Myrmidon - La Espada Perdida [libro 1]

Capítulo XXXI – El delito de sangre

 

Kletos

No tenía escapatoria; estaba completamente encadenado en un poste, junto al vidente que no paraba de delirar. En frente de él, había una especie de caldero que despedía humo y un olor amargo; seguramente se trataba de algún compuesto para derretir armas.

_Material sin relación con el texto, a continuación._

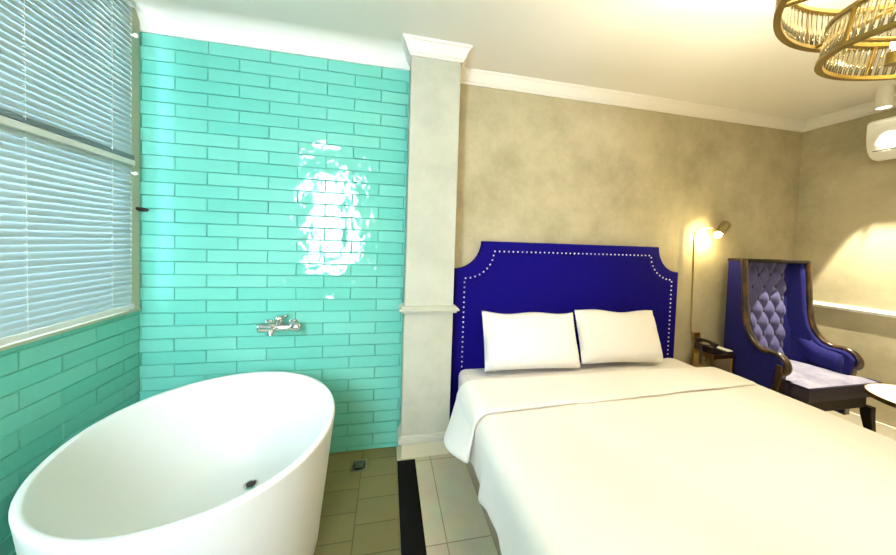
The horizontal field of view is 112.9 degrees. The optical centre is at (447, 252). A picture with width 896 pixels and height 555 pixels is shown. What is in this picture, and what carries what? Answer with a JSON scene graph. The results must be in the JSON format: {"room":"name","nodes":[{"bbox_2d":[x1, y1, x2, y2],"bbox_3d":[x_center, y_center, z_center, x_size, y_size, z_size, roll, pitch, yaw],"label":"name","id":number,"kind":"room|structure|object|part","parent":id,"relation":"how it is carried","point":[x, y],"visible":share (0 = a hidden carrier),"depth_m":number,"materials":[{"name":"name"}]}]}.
{"room":"hotel room","nodes":[
{"label":"hotel room","id":0,"kind":"room"},
{"bbox_2d":[0,0,139,554],"bbox_3d":[-1.484,0.019,0.297,0.150,2.650,2.879,1,2,-14],"label":"wall","id":1,"kind":"structure","parent":0,"point":[54,388],"depth_m":1.27,"materials":[{"name":"teal tile"}]},
{"bbox_2d":[0,0,140,350],"bbox_3d":[-1.556,-0.471,0.641,0.156,1.677,2.118,1,2,-14],"label":"window","id":2,"kind":"structure","parent":1,"relation":"in","point":[135,24],"depth_m":1.64,"materials":[{"name":"grey"}]},
{"bbox_3d":[-1.590,-0.472,0.618,0.004,1.615,1.970,1,2,-14],"label":"glass pane","id":3,"kind":"part","parent":2,"relation":"part of","materials":[{"name":"glass"}]},
{"bbox_2d":[0,115,138,345],"bbox_3d":[-1.490,-0.062,0.686,0.042,0.807,1.983,1,2,-14],"label":"blind","id":4,"kind":"object","parent":2,"relation":"attached to","point":[65,241],"visible":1,"depth_m":1.24,"materials":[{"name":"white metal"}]},
{"bbox_3d":[-1.582,-0.078,1.115,0.006,0.787,0.006,1,2,-11],"label":"ladder cord","id":5,"kind":"part","parent":4,"relation":"part of","materials":[{"name":"white fabric"}]},
{"bbox_3d":[-1.476,-0.450,0.663,0.036,0.028,1.960,1,2,-14],"label":"head rail","id":6,"kind":"part","parent":4,"relation":"part of","materials":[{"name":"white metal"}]},
{"bbox_3d":[-1.500,0.329,0.687,0.029,0.025,1.960,1,2,-14],"label":"rail","id":7,"kind":"part","parent":4,"relation":"part of","materials":[{"name":"white metal"}]},
{"bbox_3d":[-1.676,-0.092,1.483,0.006,0.787,0.006,1,2,-11],"label":"ladder cord","id":8,"kind":"part","parent":4,"relation":"part of","materials":[{"name":"white fabric"}]},
{"bbox_2d":[0,0,138,159],"bbox_3d":[-1.464,-0.884,0.661,0.041,0.836,1.983,1,2,-14],"label":"blind","id":9,"kind":"object","parent":2,"relation":"attached to","point":[39,92],"visible":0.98,"depth_m":1.28,"materials":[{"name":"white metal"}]},
{"bbox_3d":[-1.556,-0.900,1.090,0.006,0.816,0.006,1,2,-11],"label":"ladder cord","id":10,"kind":"part","parent":9,"relation":"part of","materials":[{"name":"white fabric"}]},
{"bbox_3d":[-1.474,-0.479,0.662,0.029,0.025,1.960,1,2,-14],"label":"rail","id":11,"kind":"part","parent":9,"relation":"part of","materials":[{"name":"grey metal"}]},
{"bbox_3d":[-1.649,-0.915,1.458,0.006,0.816,0.006,1,2,-11],"label":"ladder cord","id":12,"kind":"part","parent":9,"relation":"part of","materials":[{"name":"white fabric"}]},
{"bbox_3d":[-1.449,-1.288,0.637,0.036,0.028,1.960,1,2,-14],"label":"head rail","id":13,"kind":"part","parent":9,"relation":"part of","materials":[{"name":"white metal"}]},
{"bbox_3d":[-1.583,0.360,0.666,0.156,0.014,2.118,1,2,-14],"label":"sill","id":14,"kind":"part","parent":2,"relation":"part of","materials":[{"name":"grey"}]},
{"bbox_2d":[139,31,409,452],"bbox_3d":[-1.091,-0.017,1.893,1.655,2.650,0.110,1,2,-11],"label":"wall","id":15,"kind":"structure","parent":0,"point":[273,184],"depth_m":1.84,"materials":[{"name":"teal tile"}]},
{"bbox_2d":[136,207,148,211],"bbox_3d":[-1.727,-0.246,1.681,0.058,0.024,0.040,1,2,-11],"label":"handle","id":16,"kind":"object","parent":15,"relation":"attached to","point":[142,209],"visible":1,"depth_m":1.67,"materials":[{"name":"grey metal"}]},
{"bbox_2d":[257,314,301,334],"bbox_3d":[-1.018,0.431,1.807,0.236,0.115,0.122,1,2,-11],"label":"mixer tap","id":17,"kind":"object","parent":15,"relation":"attached to","point":[269,326],"visible":1,"depth_m":1.78,"materials":[{"name":"silver metal"}]},
{"bbox_3d":[-1.050,0.464,1.768,0.036,0.051,0.058,1,2,-11],"label":"spout","id":18,"kind":"part","parent":17,"relation":"part of","materials":[{"name":"silver metal"}]},
{"bbox_3d":[-1.006,0.408,1.795,0.077,0.069,0.051,1,2,-11],"label":"lever handle","id":19,"kind":"part","parent":17,"relation":"part of","materials":[{"name":"silver metal"}]},
{"bbox_3d":[-0.930,0.452,1.819,0.058,0.061,0.059,1,2,-11],"label":"diverter knob","id":20,"kind":"part","parent":17,"relation":"part of","materials":[{"name":"silver metal"}]},
{"bbox_2d":[133,0,806,131],"bbox_3d":[0.835,-1.234,2.156,5.223,0.113,0.295,1,2,-11],"label":"crown molding","id":21,"kind":"structure","parent":15,"relation":"attached to","point":[157,17],"depth_m":1.86,"materials":[{"name":"white paint"}]},
{"bbox_2d":[314,446,497,554],"bbox_3d":[0.983,1.436,0.884,5.850,0.060,3.238,1,2,-11],"label":"floor","id":22,"kind":"structure","parent":0,"point":[360,509],"depth_m":1.57,"materials":[{"name":"beige tile"}]},
{"bbox_2d":[8,371,334,554],"bbox_3d":[-1.008,1.030,1.284,0.970,0.600,1.047,1,2,-11],"label":"bathtub","id":23,"kind":"object","parent":22,"relation":"on","point":[236,464],"visible":1,"depth_m":1.30,"materials":[{"name":"white ceramic"}]},
{"bbox_2d":[351,459,366,471],"bbox_3d":[-0.553,1.323,1.851,0.094,0.008,0.092,1,2,-11],"label":"floor drain","id":24,"kind":"object","parent":22,"relation":"on","point":[360,464],"visible":1,"depth_m":1.84,"materials":[{"name":"silver metal"}]},
{"bbox_2d":[397,459,426,554],"bbox_3d":[-0.005,1.380,0.600,0.114,0.006,2.673,1,2,-11],"label":"threshold","id":25,"kind":"object","parent":22,"relation":"on","point":[412,538],"visible":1,"depth_m":1.54,"materials":[{"name":"black stone"}]},
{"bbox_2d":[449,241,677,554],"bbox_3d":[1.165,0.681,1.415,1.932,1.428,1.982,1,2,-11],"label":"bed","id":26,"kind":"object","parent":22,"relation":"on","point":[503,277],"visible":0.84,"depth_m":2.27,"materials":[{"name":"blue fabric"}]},
{"bbox_3d":[0.975,0.636,2.354,1.932,1.408,0.064,1,2,-11],"label":"headboard","id":27,"kind":"part","parent":26,"relation":"part of","materials":[{"name":"blue fabric"}]},
{"bbox_2d":[458,358,695,389],"bbox_3d":[1.158,0.993,1.389,1.852,0.234,1.890,1,2,-11],"label":"mattress","id":28,"kind":"object","parent":26,"relation":"on","point":[465,375],"visible":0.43,"depth_m":2.13,"materials":[{"name":"white fabric"}]},
{"bbox_2d":[482,311,580,371],"bbox_3d":[0.591,0.614,2.097,0.723,0.392,0.231,1,2,-11],"label":"pillow","id":29,"kind":"object","parent":28,"relation":"on","point":[527,340],"visible":1,"depth_m":2.03,"materials":[{"name":"white fabric"}]},
{"bbox_2d":[574,309,663,363],"bbox_3d":[1.296,0.632,2.247,0.712,0.386,0.230,1,2,-11],"label":"pillow","id":30,"kind":"object","parent":28,"relation":"on","point":[604,336],"visible":1,"depth_m":2.18,"materials":[{"name":"white fabric"}]},
{"bbox_2d":[444,367,895,554],"bbox_3d":[1.160,1.012,1.159,2.134,0.390,1.720,1,2,-11],"label":"duvet","id":31,"kind":"object","parent":28,"relation":"on","point":[698,460],"visible":1,"depth_m":1.19,"materials":[{"name":"white fabric"}]},
{"bbox_2d":[692,348,734,373],"bbox_3d":[2.244,1.115,2.534,0.219,0.560,0.176,1,2,-11],"label":"nightstand","id":32,"kind":"object","parent":22,"relation":"on","point":[724,362],"visible":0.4,"depth_m":2.47,"materials":[{"name":"brown wood"}]},
{"bbox_2d":[694,337,726,363],"bbox_3d":[2.206,0.834,2.514,0.175,0.211,0.165,1,2,-11],"label":"telephone","id":33,"kind":"object","parent":32,"relation":"on","point":[711,349],"visible":1,"depth_m":2.48,"materials":[{"name":"black plastic"}]},
{"bbox_3d":[2.152,0.850,2.475,0.027,0.179,0.097,0,2,-38],"label":"coiled cord","id":34,"kind":"part","parent":33,"relation":"part of","materials":[{"name":"black plastic"}]},
{"bbox_2d":[716,346,732,353],"bbox_3d":[2.332,0.825,2.519,0.062,0.026,0.110,1,2,-11],"label":"notepad","id":35,"kind":"object","parent":32,"relation":"on","point":[727,351],"visible":0.7,"depth_m":2.48,"materials":[{"name":"white paper"}]},
{"bbox_2d":[723,258,881,431],"bbox_3d":[2.786,0.739,2.396,0.808,1.354,0.577,1,2,-11],"label":"armchair","id":36,"kind":"object","parent":22,"relation":"on","point":[777,344],"visible":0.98,"depth_m":2.46,"materials":[{"name":"blue fabric"}]},
{"bbox_3d":[2.445,0.655,2.383,0.094,1.182,0.471,2,2,-1],"label":"panel","id":37,"kind":"part","parent":36,"relation":"part of","materials":[{"name":"blue fabric"}]},
{"bbox_3d":[2.434,0.475,2.287,0.056,0.836,0.358,2,2,-9],"label":"wood trim","id":38,"kind":"part","parent":36,"relation":"part of","materials":[{"name":"brown wood"}]},
{"bbox_3d":[2.744,0.514,2.580,0.500,0.870,0.075,1,2,-11],"label":"backrest","id":39,"kind":"part","parent":36,"relation":"part of","materials":[{"name":"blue fabric"}]},
{"bbox_3d":[2.757,0.070,2.573,0.727,0.028,0.170,1,2,-11],"label":"rail","id":40,"kind":"part","parent":36,"relation":"part of","materials":[{"name":"brown wood"}]},
{"bbox_3d":[2.434,1.042,2.196,0.054,0.440,0.069,1,2,-11],"label":"arm post","id":41,"kind":"part","parent":36,"relation":"part of","materials":[{"name":"brown wood"}]},
{"bbox_3d":[3.090,0.671,2.514,0.094,1.182,0.471,1,2,-22],"label":"panel","id":42,"kind":"part","parent":36,"relation":"part of","materials":[{"name":"blue fabric"}]},
{"bbox_3d":[2.770,1.095,2.416,0.675,0.102,0.505,1,2,-11],"label":"seat rail","id":43,"kind":"part","parent":36,"relation":"part of","materials":[{"name":"black wood"}]},
{"bbox_2d":[786,360,875,387],"bbox_3d":[2.810,0.982,2.362,0.733,0.130,0.467,1,2,-11],"label":"seat cushion","id":44,"kind":"object","parent":36,"relation":"on","point":[805,373],"depth_m":2.22,"materials":[{"name":"white fabric"}]},
{"bbox_3d":[3.146,0.493,2.431,0.056,0.836,0.358,1,2,-14],"label":"wood trim","id":45,"kind":"part","parent":36,"relation":"part of","materials":[{"name":"brown wood"}]},
{"bbox_3d":[3.153,1.060,2.343,0.054,0.440,0.069,1,2,-11],"label":"arm post","id":46,"kind":"part","parent":36,"relation":"part of","materials":[{"name":"brown wood"}]},
{"bbox_3d":[3.179,1.296,2.248,0.069,0.274,0.079,1,2,-11],"label":"leg","id":47,"kind":"part","parent":36,"relation":"part of","materials":[{"name":"black wood"}]},
{"bbox_2d":[864,383,895,407],"bbox_3d":[3.066,1.192,1.823,0.622,0.501,0.622,1,2,-11],"label":"side table","id":48,"kind":"object","parent":22,"relation":"on","point":[881,392],"visible":0.96,"depth_m":1.99,"materials":[{"name":"white stone"}]},
{"bbox_2d":[397,56,460,444],"bbox_3d":[-0.131,-0.041,2.027,0.386,2.550,0.291,1,2,-11],"label":"column","id":49,"kind":"structure","parent":0,"point":[428,308],"depth_m":1.92,"materials":[{"name":"paint"}]},
{"bbox_3d":[-0.176,1.208,2.060,0.342,0.050,0.257,1,2,-11],"label":"plinth moulding","id":50,"kind":"part","parent":49,"relation":"part of","materials":[{"name":"beige paint"}]},
{"bbox_2d":[400,441,448,458],"bbox_3d":[-0.172,1.283,2.070,0.314,0.100,0.245,1,2,-11],"label":"baseboard","id":51,"kind":"structure","parent":49,"relation":"attached to","point":[438,447],"depth_m":1.95,"materials":[{"name":"beige tile"}]},
{"bbox_3d":[-0.142,0.365,2.029,0.386,0.048,0.271,1,2,-11],"label":"rail moulding","id":52,"kind":"part","parent":49,"relation":"part of","materials":[{"name":"paint"}]},
{"bbox_2d":[154,0,895,119],"bbox_3d":[1.069,-1.282,0.801,5.850,0.080,3.238,1,2,-11],"label":"ceiling","id":53,"kind":"structure","parent":0,"point":[722,53],"depth_m":1.78,"materials":[{"name":"white paint"}]},
{"bbox_2d":[773,0,895,80],"bbox_3d":[1.434,-0.874,0.628,1.000,0.700,1.000,1,2,-11],"label":"chandelier","id":54,"kind":"object","parent":53,"relation":"hanging from","point":[793,39],"visible":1,"depth_m":1.04,"materials":[{"name":"gold metal"}]},
{"bbox_3d":[1.197,-0.840,1.061,0.010,0.126,0.010,1,2,-11],"label":"glass rod","id":55,"kind":"part","parent":54,"relation":"part of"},
{"bbox_3d":[1.217,-0.840,1.071,0.010,0.126,0.010,1,2,-11],"label":"glass rod","id":56,"kind":"part","parent":54,"relation":"part of","materials":[{"name":"clear glass"}]},
{"bbox_3d":[1.238,-0.839,1.081,0.010,0.126,0.010,1,2,-11],"label":"glass rod","id":57,"kind":"part","parent":54,"relation":"part of","materials":[{"name":"clear glass"}]},
{"bbox_3d":[1.259,-0.839,1.089,0.010,0.126,0.010,1,2,-11],"label":"glass rod","id":58,"kind":"part","parent":54,"relation":"part of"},
{"bbox_3d":[1.280,-0.839,1.097,0.010,0.126,0.010,1,2,-11],"label":"glass rod","id":59,"kind":"part","parent":54,"relation":"part of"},
{"bbox_3d":[1.302,-0.838,1.103,0.010,0.126,0.010,1,2,-11],"label":"glass rod","id":60,"kind":"part","parent":54,"relation":"part of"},
{"bbox_3d":[1.324,-0.837,1.109,0.010,0.126,0.010,1,2,-11],"label":"glass rod","id":61,"kind":"part","parent":54,"relation":"part of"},
{"bbox_3d":[1.346,-0.837,1.113,0.010,0.126,0.010,1,2,-11],"label":"glass rod","id":62,"kind":"part","parent":54,"relation":"part of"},
{"bbox_3d":[1.369,-0.836,1.117,0.010,0.126,0.010,1,2,-11],"label":"glass rod","id":63,"kind":"part","parent":54,"relation":"part of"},
{"bbox_3d":[1.391,-0.836,1.119,0.010,0.126,0.010,1,2,-11],"label":"glass rod","id":64,"kind":"part","parent":54,"relation":"part of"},
{"bbox_3d":[1.414,-0.835,1.121,0.010,0.126,0.010,1,2,-11],"label":"glass rod","id":65,"kind":"part","parent":54,"relation":"part of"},
{"bbox_3d":[1.231,-0.682,0.969,0.010,0.094,0.024,1,2,-11],"label":"glass rod","id":66,"kind":"part","parent":54,"relation":"part of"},
{"bbox_3d":[1.219,-0.680,0.954,0.010,0.094,0.024,1,2,-11],"label":"glass rod","id":67,"kind":"part","parent":54,"relation":"part of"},
{"bbox_3d":[1.208,-0.678,0.938,0.010,0.094,0.024,1,2,-11],"label":"glass rod","id":68,"kind":"part","parent":54,"relation":"part of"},
{"bbox_3d":[1.378,-0.689,1.059,0.010,0.094,0.024,1,2,-11],"label":"glass rod","id":69,"kind":"part","parent":54,"relation":"part of","materials":[{"name":"clear glass"}]},
{"bbox_3d":[1.199,-0.675,0.922,0.010,0.094,0.024,1,2,-11],"label":"glass rod","id":70,"kind":"part","parent":54,"relation":"part of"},
{"bbox_3d":[1.397,-0.688,1.063,0.010,0.094,0.024,1,2,-11],"label":"glass rod","id":71,"kind":"part","parent":54,"relation":"part of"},
{"bbox_3d":[1.190,-0.672,0.904,0.010,0.094,0.024,1,2,-11],"label":"glass rod","id":72,"kind":"part","parent":54,"relation":"part of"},
{"bbox_3d":[1.416,-0.687,1.065,0.010,0.094,0.024,1,2,-11],"label":"glass rod","id":73,"kind":"part","parent":54,"relation":"part of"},
{"bbox_3d":[1.183,-0.669,0.886,0.010,0.094,0.024,1,2,-11],"label":"glass rod","id":74,"kind":"part","parent":54,"relation":"part of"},
{"bbox_3d":[1.435,-0.686,1.067,0.010,0.094,0.024,1,2,-11],"label":"glass rod","id":75,"kind":"part","parent":54,"relation":"part of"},
{"bbox_3d":[1.455,-0.684,1.067,0.010,0.094,0.024,1,2,-11],"label":"glass rod","id":76,"kind":"part","parent":54,"relation":"part of","materials":[{"name":"clear glass"}]},
{"bbox_3d":[1.173,-0.663,0.850,0.010,0.094,0.024,1,2,-11],"label":"glass rod","id":77,"kind":"part","parent":54,"relation":"part of","materials":[{"name":"clear glass"}]},
{"bbox_3d":[1.474,-0.683,1.065,0.010,0.094,0.024,1,2,-11],"label":"glass rod","id":78,"kind":"part","parent":54,"relation":"part of","materials":[{"name":"clear glass"}]},
{"bbox_3d":[1.169,-0.659,0.831,0.010,0.094,0.024,1,2,-11],"label":"glass rod","id":79,"kind":"part","parent":54,"relation":"part of","materials":[{"name":"clear glass"}]},
{"bbox_3d":[1.493,-0.681,1.062,0.010,0.094,0.024,1,2,-11],"label":"glass rod","id":80,"kind":"part","parent":54,"relation":"part of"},
{"bbox_3d":[1.512,-0.678,1.058,0.010,0.094,0.024,1,2,-11],"label":"glass rod","id":81,"kind":"part","parent":54,"relation":"part of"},
{"bbox_3d":[1.168,-0.656,0.812,0.010,0.094,0.024,1,2,-11],"label":"glass rod","id":82,"kind":"part","parent":54,"relation":"part of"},
{"bbox_3d":[1.530,-0.676,1.052,0.010,0.094,0.024,1,2,-11],"label":"glass rod","id":83,"kind":"part","parent":54,"relation":"part of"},
{"bbox_3d":[1.167,-0.652,0.793,0.010,0.094,0.024,1,2,-11],"label":"glass rod","id":84,"kind":"part","parent":54,"relation":"part of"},
{"bbox_3d":[1.168,-0.648,0.774,0.010,0.094,0.024,1,2,-11],"label":"glass rod","id":85,"kind":"part","parent":54,"relation":"part of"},
{"bbox_3d":[1.444,-0.670,0.945,0.042,0.051,0.043,1,2,-11],"label":"bulb","id":86,"kind":"part","parent":54,"relation":"part of","materials":[{"name":"beige glass"}]},
{"bbox_2d":[874,85,894,109],"bbox_3d":[3.209,-1.141,2.185,0.080,0.148,0.080,1,2,-11],"label":"recessed light","id":87,"kind":"object","parent":53,"relation":"in","point":[884,97],"visible":1,"depth_m":2.16,"materials":[{"name":"white paint"}]},
{"bbox_2d":[454,84,801,365],"bbox_3d":[1.682,0.050,2.576,3.656,2.650,0.100,1,2,-11],"label":"wall","id":88,"kind":"structure","parent":0,"point":[533,168],"depth_m":2.48,"materials":[{"name":"paint"}]},
{"bbox_2d":[690,221,730,340],"bbox_3d":[2.263,0.250,2.583,0.309,1.058,0.118,2,2,11],"label":"reading lamp","id":89,"kind":"object","parent":88,"relation":"attached to","point":[720,231],"visible":0.95,"depth_m":2.56,"materials":[{"name":"gold metal"}]},
{"bbox_3d":[2.200,0.740,2.640,0.070,0.070,0.030,1,2,-11],"label":"mount plate","id":90,"kind":"part","parent":89,"relation":"part of","materials":[{"name":"gold metal"}]},
{"bbox_3d":[2.230,0.267,2.589,0.251,0.983,0.051,2,2,3],"label":"arm","id":91,"kind":"part","parent":89,"relation":"part of","materials":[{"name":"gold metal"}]},
{"bbox_3d":[2.302,-0.153,2.537,0.054,0.054,0.054,1,2,-11],"label":"bulb","id":92,"kind":"part","parent":89,"relation":"part of","materials":[{"name":"beige glass"}]},
{"bbox_2d":[794,108,895,427],"bbox_3d":[3.701,0.148,1.464,0.120,2.650,3.089,1,2,-13],"label":"wall","id":93,"kind":"structure","parent":0,"point":[846,220],"depth_m":2.51,"materials":[{"name":"paint"}]},
{"bbox_2d":[803,95,895,131],"bbox_3d":[3.660,-1.133,1.381,0.058,0.087,2.939,1,2,-13],"label":"crown molding","id":94,"kind":"structure","parent":93,"relation":"attached to","point":[866,109],"depth_m":2.54,"materials":[{"name":"white paint"}]},
{"bbox_2d":[813,301,895,317],"bbox_3d":[3.622,0.512,1.434,0.030,0.048,2.939,1,2,-13],"label":"rail","id":95,"kind":"object","parent":93,"relation":"attached to","point":[883,313],"depth_m":2.46,"materials":[{"name":"white paint"}]},
{"bbox_2d":[825,411,895,439],"bbox_3d":[3.601,1.421,1.464,0.014,0.100,2.939,1,2,-13],"label":"baseboard","id":96,"kind":"structure","parent":93,"relation":"attached to","point":[885,430],"depth_m":2.35,"materials":[{"name":"white paint"}]},
{"bbox_2d":[866,116,895,160],"bbox_3d":[3.446,-0.857,1.950,0.210,0.298,0.805,1,2,-13],"label":"air conditioner","id":97,"kind":"object","parent":93,"relation":"attached to","point":[881,134],"visible":1,"depth_m":2.25,"materials":[{"name":"white plastic"}]}
]}

No puede estar pasando. Pensó el héroe; la espada de Eaco estaba a punto de ser exterminada por los centauros, trató de moverse, pero no pudo. Las cadenas eran demasiado pesadas para él, pero su cuerpo hervía por la rabia, tanto como aquel caldero en el cual iba a ser sometida la gloriosa espada.

La mirada de Nesus era tan desafiante, y burlona a la vez. Tenía en sus manos la espada a la cual tantos temían, porque incluso, era capaz de causar a los dioses las heridas más mortales.

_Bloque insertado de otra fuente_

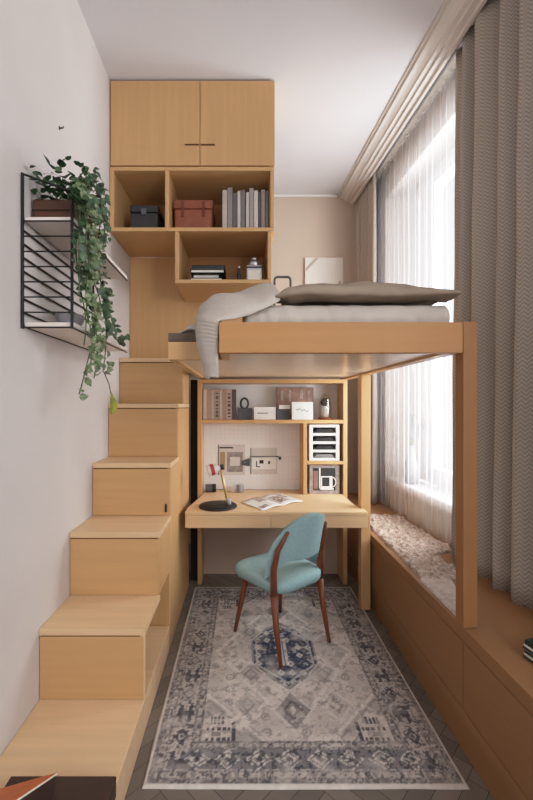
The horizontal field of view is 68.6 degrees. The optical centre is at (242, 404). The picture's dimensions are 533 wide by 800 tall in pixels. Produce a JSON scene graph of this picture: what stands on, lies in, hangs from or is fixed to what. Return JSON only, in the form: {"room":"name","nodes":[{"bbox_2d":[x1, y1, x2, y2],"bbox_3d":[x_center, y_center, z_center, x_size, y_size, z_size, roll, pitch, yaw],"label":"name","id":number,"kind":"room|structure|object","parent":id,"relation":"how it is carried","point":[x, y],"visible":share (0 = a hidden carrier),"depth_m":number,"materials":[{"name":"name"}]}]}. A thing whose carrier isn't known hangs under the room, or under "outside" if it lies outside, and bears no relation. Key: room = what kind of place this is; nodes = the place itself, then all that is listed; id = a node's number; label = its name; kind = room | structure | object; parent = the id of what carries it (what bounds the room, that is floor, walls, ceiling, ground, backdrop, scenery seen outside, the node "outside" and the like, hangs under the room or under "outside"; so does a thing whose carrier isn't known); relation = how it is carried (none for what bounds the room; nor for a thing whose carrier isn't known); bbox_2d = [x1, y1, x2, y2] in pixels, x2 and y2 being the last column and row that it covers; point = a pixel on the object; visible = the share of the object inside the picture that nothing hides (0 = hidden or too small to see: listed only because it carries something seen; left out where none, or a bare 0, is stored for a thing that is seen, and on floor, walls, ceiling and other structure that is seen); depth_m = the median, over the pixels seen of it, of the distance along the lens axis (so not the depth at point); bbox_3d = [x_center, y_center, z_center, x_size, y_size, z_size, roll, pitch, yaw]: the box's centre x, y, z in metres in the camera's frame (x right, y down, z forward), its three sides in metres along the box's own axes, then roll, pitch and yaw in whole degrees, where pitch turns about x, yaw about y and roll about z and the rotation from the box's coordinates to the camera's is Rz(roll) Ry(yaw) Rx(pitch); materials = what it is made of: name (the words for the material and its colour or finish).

Si la espada desaparecía, con ella se iría toda la esperanza del pueblo. Kletos no era nada sin esa espada, todo el trabajo que había realizado desde su partida de Tesalia, quedaría arruinado. Todo el sacrificio, y las mil veces en que estuvo en peligro de muerte, todo sería en vano.

Nesus llevaba puestos en sus manos unos guantes; con ellos agarró la espada y así la sumergió sobre el caldero.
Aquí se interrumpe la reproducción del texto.